See parent: PROGRAMMING_RULES
Prefer interfaces where each element is a separate, self-contained object — like execve(argv[]) — over flat strings that the receiver must re-parse, like system("cmd " + user_input).
With execve, each argument is its own string. No delimiter means no injection. With system(), the command is a flat string — any delimiter character in user input splits or extends tokens.
Instead of newline-delimited IPC ("LOCK url\n") → use binary frames: [opcode][uint32_t len][bytes]

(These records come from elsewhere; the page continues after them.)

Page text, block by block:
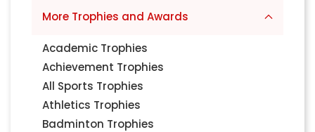
More Trophies and Awards
Academic Trophies
Achievement Trophies
All Sports Trophies
Athletics Trophies
Badminton Trophies

Instead of sprintf(buf, "cmd %s", url) → pass url as a separate argument
Instead of CSV/TSV with unsanitised data → use fixed-width or length-prefixed records
Instead of a shell command + user string → use execve with argv array
Note: sanitising input (reject \n, escape quotes) is still useful as defence-in-depth, but it doesn't replace a protocol design that makes injection structurally impossible.
The original IPC protocol used newline-delimited text: "LOCK https://server/db.psafe3\n". A URL containing \n injected extra commands into the child's command loop — an attacker who tricked the user into opening a crafted URL could unlock or overwrite any database the user had locked.
The fix was length-prefixed binary frames, analogous to execve(argv[]) vs system(). A URL can now contain any byte value — including \n, space, NUL — without affecting framing.
Document every non-obvious design decision (security, performance, correctness) at the time it is made, answering:
1. What was chosen — describe the interface, protocol, or algorithm
2. Why — give the concrete reason (injection risk, signal safety, race avoidance, etc.)
3. What was rejected and why — the tempting alternative that would have been wrong
Short notes written immediately are far more valuable than long notes written retrospectively.